D’une pierre deux coups: Washington a annoncé jeudi des sanctions contre la Chine pour l’achat d’armes russes, adressant ainsi un message à ceux qui soupçonnent Donald Trump d’être complaisant avec Moscou, mais aussi à Pékin, en plein bras de fer commercial.
Il s’agit des premières sanctions contre un gouvernement étranger pour l’acquisition de matériel de défense auprès de la Russie.
« C’est une étape importante » pour punir les « activités malveillantes » de la Russie, dont l’ingérence dans les élections américaines, l’annexion de la Crimée et son attitude en Ukraine, a déclaré à la presse un responsable américain.
Ces mesures ont été prises dans le cadre d’une loi adoptée l’an dernier à une écrasante majorité par le Congrès américain, mais ratifiée à contre-coeur par le président Donald Trump, soucieux de tenter de se rapprocher de la Russie de Vladimir Poutine, comme promis durant sa campagne électorale.
Lorsqu’une première échéance pour annoncer des sanctions contre les pays qui concluent des contrats d’armement avec Moscou était tombée, fin janvier, le département d’Etat américain avait toutefois renoncé à imposer des mesures punitives, assurant que l’effet dissuasif de la loi avait fonctionné.
Cette absence de sanctions avait été vivement critiquée par de nombreux parlementaires des deux bords.
Jeudi, le gouvernement américain a donc placé 33 nouveaux individus et entités russes, dans les secteurs militaire et du renseignement, sur sa liste noire des personnes avec lesquelles toute transaction est interdite en matière d’armement sous peine de sanctions américaines, a annoncé la porte-parole du département d’Etat Heather Nauert dans un communiqué. Cette liste comprend désormais 72 individus et entités, dont les principales sociétés d’armement russes.
Parmi les nouveaux venus, Igor Korobov, le patron du GRU, le renseignement militaire russe, l’organisation paramilitaire PMC Wagner et son financier Evguéni Prigojine, un homme d’affaires proche du président Poutine, l’usine d’aviation de Komsomolsk-sur-Amour, productrice des avions Soukhoï, ou encore l’Internet Research Agency, accusée d’avoir fait de la propagande durant la campagne présidentielle américaine.
La plupart étaient déjà sanctionnés, voire inculpés aux Etats-Unis dans le cadre de l’enquête du procureur spécial Robert Mueller sur l’ingérence électorale.
Parallèlement, Washington a imposé des sanctions financières ciblées contre une unité-clé du ministère chinois de la Défense, Equipment Development Department, et son directeur, Li Shangfu, pour l’achat d’avions de combat Soukhoï Su-35 fin 2017 et d’équipement lié au système de défense antiaérienne russe S-400 début 2018.

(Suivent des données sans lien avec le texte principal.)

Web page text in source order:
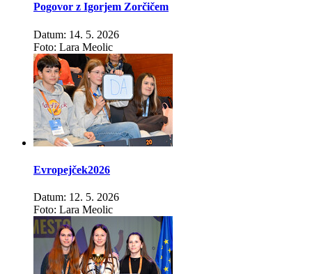
Pogovor z Igorjem Zorčičem
Datum: 14. 5. 2026
Foto: Lara Meolic
Evropejček2026
Datum: 12. 5. 2026
Foto: Lara Meolic

– Pékin, « plus grande menace » –
Ces premières sanctions sont un avertissement pour d’autres pays, notamment la Turquie, alliée de Washington, mais engagée dans l’acquisition de S-400.
« La cible finale de ces sanctions est la Russie », il ne s’agit « de saper la défense d’aucun pays en particulier », a assuré le responsable américain.
Mais le choix de la Chine ne semble pas anodin au moment où l’administration Trump durcit le ton à l’égard de Pékin, en augmentant les droits de douane américains.
Mardi, Donald Trump avait déjà accusé la Chine d’essayer d’influencer les élections américaines en ciblant sa base électorale –« nos agriculteurs, nos éleveurs et nos ouvriers »– dans la guerre commerciale en cours.
Et mercredi soir, dans un entretien avec la chaîne Fox News, le secrétaire d’Etat américain Mike Pompeo a utilisé des mots inhabituellement durs au sujet des autorités chinoises.
« C’est un gouvernement qui n’est pas transparent, qui est très centralisé. Il traite notre propriété intellectuelle de manière horrible, il traite ses minorités religieuses de manière horrible », a-t-il estimé, alors que des parlementaires américaines ont appelé à sanctionner des responsables chinois impliqués dans l’internement de membres de la minorité musulmane ouïghoure dans le nord-ouest de la Chine.
Prié de dire qui, de Moscou ou de Pékin, représente la plus grande menace pour les intérêts économiques et stratégiques des Etats-Unis, le chef de la diplomatie américaine n’a pas semblé hésiter: « La Russie est agressive, la Russie tente de s’ingérer dans nos élections », « mais sur le long terme, si on parle de ce qui menace les revenus des Américains, qui menace vraiment la croissance économique américaine, la Chine représente, et de loin, la plus grande menace pour les Etats-Unis ».